Each and every workout, we play this game without giving it much thought. We complete a set of one movement and just stroll to the next. In the midsts of a workout, we typically use this moment between two movements as a rest period or a chance to take a couple extra deep breaths. Most of us just assume that’s the only place to gather yourself and find the will to press on. But is that always the right thing to do? What other ways can we approach this little gap of time and space between workstations, and where can we benefit?

 

The Deliberate Rest Station

Understanding that CrossFit is typically a race against the clock during a testing phase or competition gives us the idea that rushing everything will lead to the best result. That’s not always the case. We know that our power output diminishes over time, and will not replenish without “rest”. In the simplest terms, we have maximal power available for a few seconds, moderate power available for around 60 seconds, and once tanks are empty our “steady-slow” motor is just getting up to speed.

If we have a mixed modality workout (weightlifting, and/or gymnastics, and/or monostructural work), it can be assumed that we need a mix of strength, skill, and endurance to some degree. It’s also fair to assume that we’ll be drawing energy from all available sources once we are a couple minutes in. At a certain point, rest will be required, there is no way around it. One way to use our transition from movement to movement is as a deliberate rest station. This doesn’t mean we take a set amount of minutes off from work necessarily, it means we use the time of travel from one station to the next with the purpose of focusing on our breathing in hopes of adding more fuel to the tank. The deliberate rest has two major purposes: First, it can allow us to slow our heart rate closer to something more sustainable. Second, it gives us a brief moment of self assessment. The self assessment allows the more experienced among us to make fast decisions on how to attack our next set or round based on how we feel (Ex: Did we come out too hot? Are our shoulders fried? Should we break up the next movement earlier than previously planned?). Deliberate rest can help us recharge and refocus mid-wod to improve upon a line we have taken that may not be optimal for our results.

 

The Zero Rest Approach

Based on the above information, I think we all agree that some form of “rest” is required during a workout to recharge for specific tasks. However, nobody ever said that your rest had to come during the transition period. Also, given that we talked about mixed modalities it may not even be necessary to rest while transitioning from one style of movement to the next, as the tank of energy required might still be full. A simple example would be found in the fast workout “Diane”, where we move back and forth between Deadlifts and Handstand Push Ups. Our Deadlift pulling power can be recharged while completing reps of Handstand Push Up pressing and/or kipping, and our shoulder fatigue can be cleared while moving through reps of Deadlifts. It’s no wonder that along with it having shorter range of motion requirements it clocks in as one of the fastest benchmarks in our Sport.

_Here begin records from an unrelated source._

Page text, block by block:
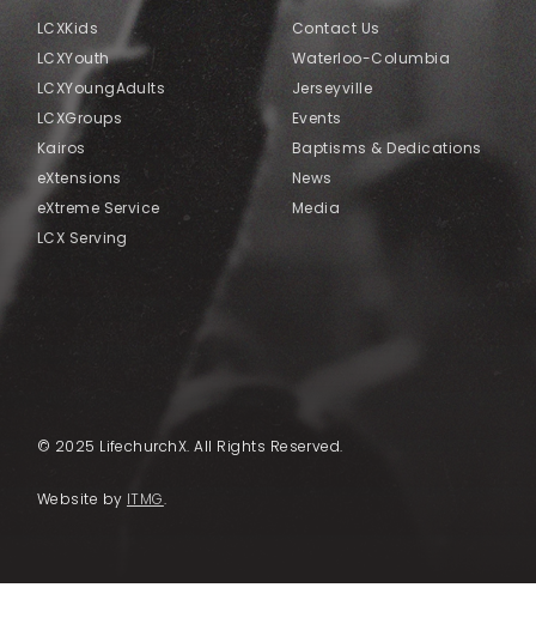
LCXKids
LCXYouth
LCXYoungAdults
LCXGroups
Kairos
eXtensions
eXtreme Service
LCX Serving
Contact Us
Waterloo-Columbia
Jerseyville
Events
Baptisms & Dedications
News
Media
© 2025 LifechurchX. All Rights Reserved.
Website by ITMG.

The zero rest approach can be used in two ways: First, in shorter workouts like the example above the transition may need to be cut out all together to maximize our score. With that, we may not even need set rest anyway because you are able to recharge for one movement during the other. Second, In longer workouts containing higher volume rep schemes it’s likely we’ll be forced to break somewhere during a set and rest anyway. Remove the transition time as much as possible and attack the first chunk of reps during each set. Use that break as our deliberate recharge period.

 

Monostructural Recovery

In most workouts not considered to be a “sprint” the monostructural output is typically dictated by how efficient we are with our “steady-slow motor”. The other factors that allow for greater output are usually mechanical advantages (height or limb length) and are out of our control. The more we work on improving our long, slow, aerobic system the faster our body can adapt and adjust to external stressors like a multitude of exercises. We are essentially teaching our body to deliver energy more effectively while moving.

There are two ways to take advantage of this during a workout. First, cut the transition time down and immediately start running or get on the machine and start moving. Moving at a slow speed is still more progress than not moving at all. Our bodies should do a pretty decent job a governing the pace we need to move to be able to recover to some degree simultaneously. Second, for those with more experience, also cut out the transition time and get to work. But this time, our cadance/stroke rate/RPMs is much more the focus. There is a sweet spot in endurance sports where the speed in which we cycle our legs plays a large role in flushing waste, reducing cramping, and delivering oxygen. This cycle rate is typically on the faster side with more turnover than we may like while we’re tired. This just means that in order to keep that cycle rate, we’ll need to have a lesser power output, which is okay! For example on a C2 Bike, no matter how tired we are, if we can jump on during a workout and keep 80+ RPMs, we’ll likely be working and recovering to some degree. We might have to have the damper setting on 1 to hold 80+, but that’s not a problem. Same rules apply on a Rower and even Running. We might be forced to take shorter more frequent steps, but it will help bring your heart rate down and keep us moving ahead of others who decided to wait and rest.

 

Next time we are planning out how to approach a training piece, consider how our transitions will affect the flow of our workout. Play with different styles to see if we favor some over others. We need to understand that there is a place and time for each, so practice putting each in play.